Mercury can be obtained by reacting mercury(ii) sulfide with calcium oxide. how many grams of calcium oxide are needed to produce 31.28 g of hg?

Answer 1

Reaction between mercury (ii) sulfide with Calcium oxide is as shown;
 4 HgS +4 CaO = 4 Hg + 3 CaS + CaSO4 
The molar mass of HgS is 232.66 g/mol
 The number of moles = 31.28/232.66
                                    = 0.1344 moles
The mole ratio of HgS : CaO is 1: 1
Therefore, the number of moles of Calcium oxide is 0.1344 moles
1 mole of CaO Contains 56 g/mol
Thus, the mass of CaO is 56 g/mol
         = 0.1344 moles × 56 g/mol
         = 7.5264 g

Answer 2

Answer:

$8.75~g~CaO$

Explanation:

First we have to start with the reaction:

$HgS~+~CaO~->~Hg~+~CaS~+~CaSO_4$

The next step is to balance the reaction, we can start with Oxygen, so:

$HgS~+~4CaO~->~Hg~+~CaS~+~CaSO_4$

Then we can continue with Ca:

$HgS~+~4CaO~->~Hg~+~3CaS~+~CaSO_4$

Then we can balance S:

$4HgS~+~4CaO~->~Hg~+~3CaS~+~CaSO_4$

And finally with Hg:

$4HgS~+~4CaO~->~4Hg~+~3CaS~+~CaSO_4$

With the balance reaction we know that the molar ratio between Hg nd CaO is 4:4. Therefore, the nex step is the conversion of 31.28 g Hg to moles of Hg using the atomic mass of Hg (200.59 g/mol).

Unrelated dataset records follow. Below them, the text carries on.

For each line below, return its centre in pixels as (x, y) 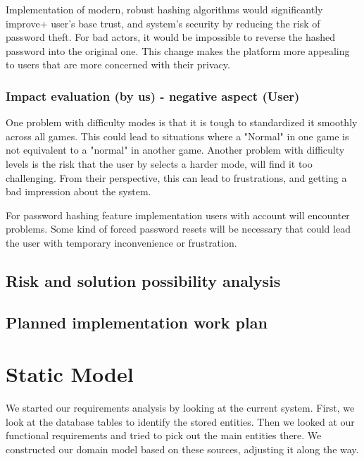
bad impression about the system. (79, 191)
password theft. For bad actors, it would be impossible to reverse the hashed (170, 37)
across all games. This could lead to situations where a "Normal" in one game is (177, 136)
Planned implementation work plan (137, 322)
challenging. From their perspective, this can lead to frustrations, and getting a (176, 177)
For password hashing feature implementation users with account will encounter (178, 215)
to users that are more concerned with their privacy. (118, 64)
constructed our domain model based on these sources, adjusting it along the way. (182, 449)
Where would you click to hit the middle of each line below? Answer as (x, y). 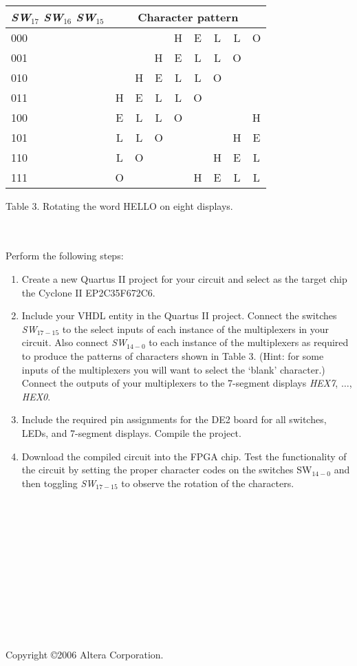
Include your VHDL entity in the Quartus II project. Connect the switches (179, 315)
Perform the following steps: (65, 256)
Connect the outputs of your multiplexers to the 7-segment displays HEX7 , (180, 383)
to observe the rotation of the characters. (208, 483)
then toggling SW (59, 483)
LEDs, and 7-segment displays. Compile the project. (131, 432)
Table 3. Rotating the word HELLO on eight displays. (119, 205)
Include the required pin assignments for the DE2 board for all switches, (174, 419)
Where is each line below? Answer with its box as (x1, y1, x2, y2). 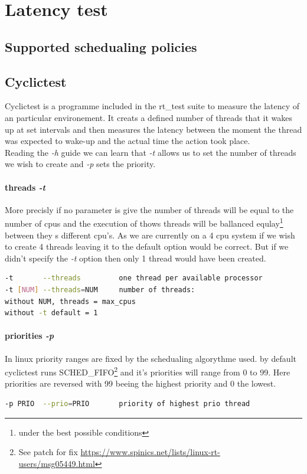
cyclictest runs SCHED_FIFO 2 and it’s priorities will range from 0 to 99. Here (5, 364, 290, 378)
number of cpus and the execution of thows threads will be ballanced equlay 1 (5, 215, 283, 229)
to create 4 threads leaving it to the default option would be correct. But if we (5, 240, 289, 253)
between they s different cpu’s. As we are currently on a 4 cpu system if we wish (5, 228, 295, 241)
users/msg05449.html (18, 457, 95, 469)
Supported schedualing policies (5, 37, 197, 55)
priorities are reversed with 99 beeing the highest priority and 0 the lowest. (5, 377, 276, 390)
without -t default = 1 (5, 309, 98, 318)
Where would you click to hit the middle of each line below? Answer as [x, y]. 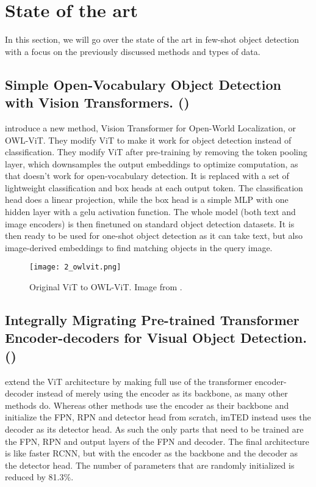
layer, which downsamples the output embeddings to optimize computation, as [152, 163]
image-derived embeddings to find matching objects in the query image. [139, 247]
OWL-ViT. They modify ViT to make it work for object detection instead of [148, 140]
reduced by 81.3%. [39, 477]
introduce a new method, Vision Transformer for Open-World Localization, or [151, 127]
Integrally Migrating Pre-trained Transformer [152, 320]
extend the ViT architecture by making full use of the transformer [129, 381]
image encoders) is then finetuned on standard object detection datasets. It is [150, 223]
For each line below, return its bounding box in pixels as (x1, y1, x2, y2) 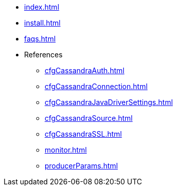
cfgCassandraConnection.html (45, 82, 148, 91)
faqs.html (24, 34, 56, 43)
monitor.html (45, 145, 87, 154)
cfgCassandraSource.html (45, 114, 133, 122)
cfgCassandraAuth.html (45, 66, 125, 75)
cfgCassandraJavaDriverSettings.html (45, 98, 173, 107)
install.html (24, 18, 61, 27)
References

$31.28~g~Hg\frac{1~mol~Hg}{200.59~g~Hg}$

$0.156~mol~Hg$

The next step, using the molar ratio (4:4) and the molar mass of CaO (56.1 g/mol) we can calculate the grams of CaO that we need:

$0.156~mol~Hg\frac{4~mol~CaO}{4~mol~Hg}\frac{56.1~g~CaO}{1~mol~CaO}$

$8.75~g~CaO$